WHAT YOU HAVE TO DO:
Retype exactly what runs from the first line of the data to the line with "Parmesan croutons, you can include [130, 250]", keeping both of those lines and skipping pictures.

··· RAW DATA ···

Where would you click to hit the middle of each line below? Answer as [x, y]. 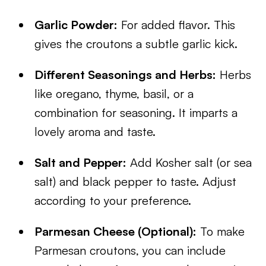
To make [221, 231]
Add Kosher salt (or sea [189, 162]
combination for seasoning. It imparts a [136, 113]
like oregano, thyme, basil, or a [114, 94]
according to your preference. [113, 200]
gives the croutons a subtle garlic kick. [136, 44]
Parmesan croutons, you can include [130, 250]
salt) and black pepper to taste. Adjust [136, 181]
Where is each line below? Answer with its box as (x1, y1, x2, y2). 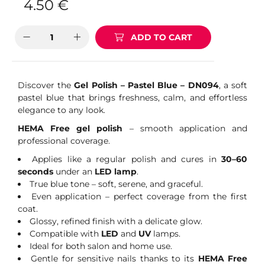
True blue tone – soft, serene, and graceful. (30, 179, 203, 189)
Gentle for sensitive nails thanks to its (31, 253, 198, 264)
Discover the (18, 80, 75, 91)
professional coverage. (18, 135, 110, 146)
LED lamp (95, 166, 137, 177)
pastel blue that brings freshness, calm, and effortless (18, 92, 247, 103)
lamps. (151, 228, 180, 239)
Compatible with (30, 228, 101, 239)
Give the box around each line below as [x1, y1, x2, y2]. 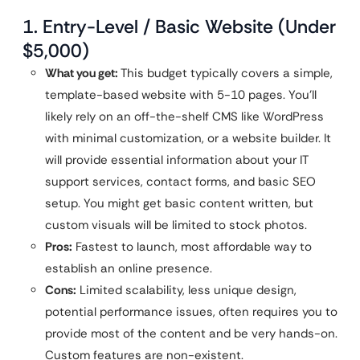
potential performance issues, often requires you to [45, 304, 337, 320]
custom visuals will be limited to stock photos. [45, 217, 307, 233]
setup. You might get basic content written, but [45, 195, 313, 211]
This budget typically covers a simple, [118, 65, 333, 81]
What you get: [45, 65, 118, 81]
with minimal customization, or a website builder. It [45, 130, 331, 146]
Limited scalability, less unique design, [76, 282, 297, 298]
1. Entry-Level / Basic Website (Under [22, 14, 336, 39]
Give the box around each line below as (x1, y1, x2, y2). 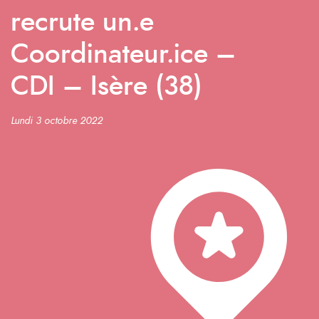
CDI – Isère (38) (11, 73, 202, 100)
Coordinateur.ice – (11, 41, 236, 68)
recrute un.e (11, 9, 154, 36)
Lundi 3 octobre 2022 (11, 116, 103, 126)
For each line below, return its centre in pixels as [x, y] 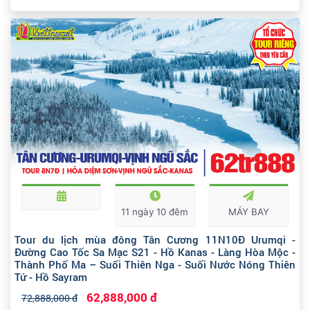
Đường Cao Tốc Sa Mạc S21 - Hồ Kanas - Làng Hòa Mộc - [155, 252]
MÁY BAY [248, 212]
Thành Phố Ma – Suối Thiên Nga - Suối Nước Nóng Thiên [155, 265]
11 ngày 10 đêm [155, 212]
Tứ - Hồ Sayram [51, 277]
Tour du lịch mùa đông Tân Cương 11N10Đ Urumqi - [155, 240]
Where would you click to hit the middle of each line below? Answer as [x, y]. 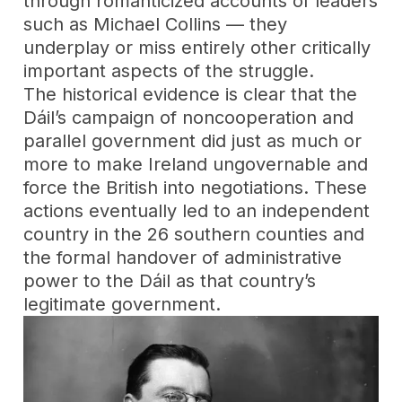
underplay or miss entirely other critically [197, 47]
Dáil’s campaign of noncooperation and [189, 117]
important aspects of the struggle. [169, 70]
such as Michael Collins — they [156, 24]
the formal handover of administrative [183, 257]
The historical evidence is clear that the [191, 94]
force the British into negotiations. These [196, 187]
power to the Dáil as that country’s [170, 280]
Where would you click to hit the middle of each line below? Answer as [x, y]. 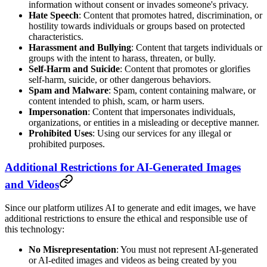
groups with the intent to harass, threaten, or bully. [122, 58]
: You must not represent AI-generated [187, 249]
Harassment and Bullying [80, 48]
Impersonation [58, 112]
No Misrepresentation [72, 249]
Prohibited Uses [60, 133]
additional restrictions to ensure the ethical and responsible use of [126, 218]
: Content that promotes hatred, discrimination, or [170, 15]
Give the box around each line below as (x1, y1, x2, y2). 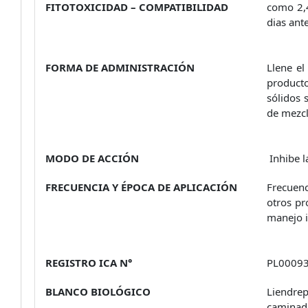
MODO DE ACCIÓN (45, 151, 139, 165)
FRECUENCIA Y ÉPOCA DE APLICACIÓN (45, 179, 237, 194)
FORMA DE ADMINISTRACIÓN (45, 60, 195, 74)
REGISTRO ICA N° (45, 255, 132, 269)
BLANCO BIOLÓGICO (45, 284, 151, 298)
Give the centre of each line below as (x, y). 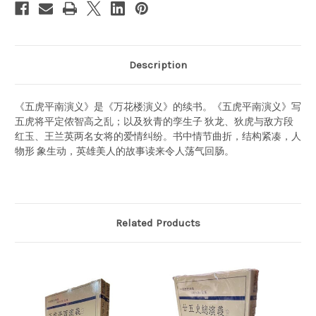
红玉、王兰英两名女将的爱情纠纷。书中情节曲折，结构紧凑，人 (158, 136)
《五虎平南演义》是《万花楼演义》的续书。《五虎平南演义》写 (158, 107)
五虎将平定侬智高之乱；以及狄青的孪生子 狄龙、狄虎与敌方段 (154, 121)
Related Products (158, 223)
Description (158, 65)
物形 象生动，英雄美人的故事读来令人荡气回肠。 (124, 151)
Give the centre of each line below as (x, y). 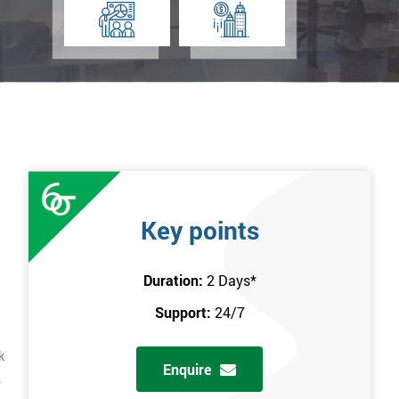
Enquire (187, 370)
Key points (199, 231)
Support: (184, 313)
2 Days (228, 281)
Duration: (175, 281)
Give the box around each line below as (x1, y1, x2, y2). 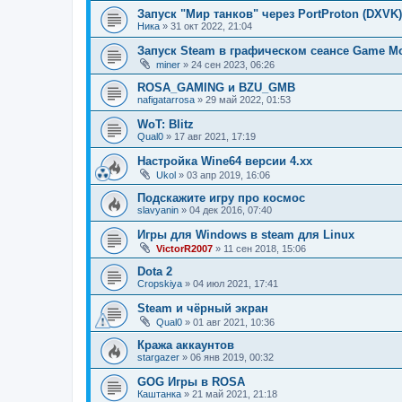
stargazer (137, 352, 179, 363)
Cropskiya (137, 278, 182, 290)
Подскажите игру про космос (137, 191, 305, 205)
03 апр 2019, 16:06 (187, 170, 270, 181)
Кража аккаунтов (137, 338, 234, 353)
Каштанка (137, 389, 181, 400)
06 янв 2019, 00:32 (190, 352, 274, 363)
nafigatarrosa (137, 94, 195, 106)
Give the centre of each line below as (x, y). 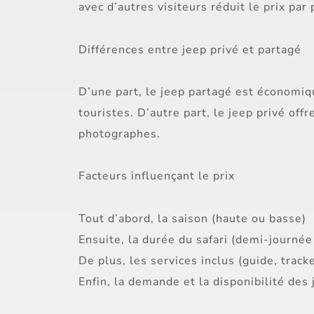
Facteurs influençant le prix (157, 176)
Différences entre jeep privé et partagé (190, 49)
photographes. (120, 134)
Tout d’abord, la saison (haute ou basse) (192, 218)
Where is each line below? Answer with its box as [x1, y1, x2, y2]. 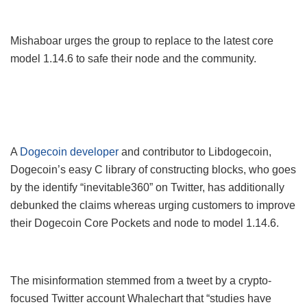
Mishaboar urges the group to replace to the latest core [10, 34, 273, 47]
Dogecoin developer [20, 145, 119, 158]
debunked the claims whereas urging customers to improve [10, 199, 295, 211]
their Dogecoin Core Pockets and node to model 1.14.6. [10, 217, 279, 229]
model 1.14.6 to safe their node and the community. [10, 52, 256, 64]
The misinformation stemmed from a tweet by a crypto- [10, 274, 271, 286]
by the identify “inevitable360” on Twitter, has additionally [10, 181, 284, 193]
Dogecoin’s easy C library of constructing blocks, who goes [10, 163, 296, 175]

···

RESPONSE BELOW:
Where would you click to hit the middle of each line below? Answer as [x, y]. 
To make [221, 231]
Add Kosher salt (or sea [189, 162]
combination for seasoning. It imparts a [136, 113]
like oregano, thyme, basil, or a [114, 94]
according to your preference. [113, 200]
gives the croutons a subtle garlic kick. [136, 44]
Parmesan croutons, you can include [130, 250]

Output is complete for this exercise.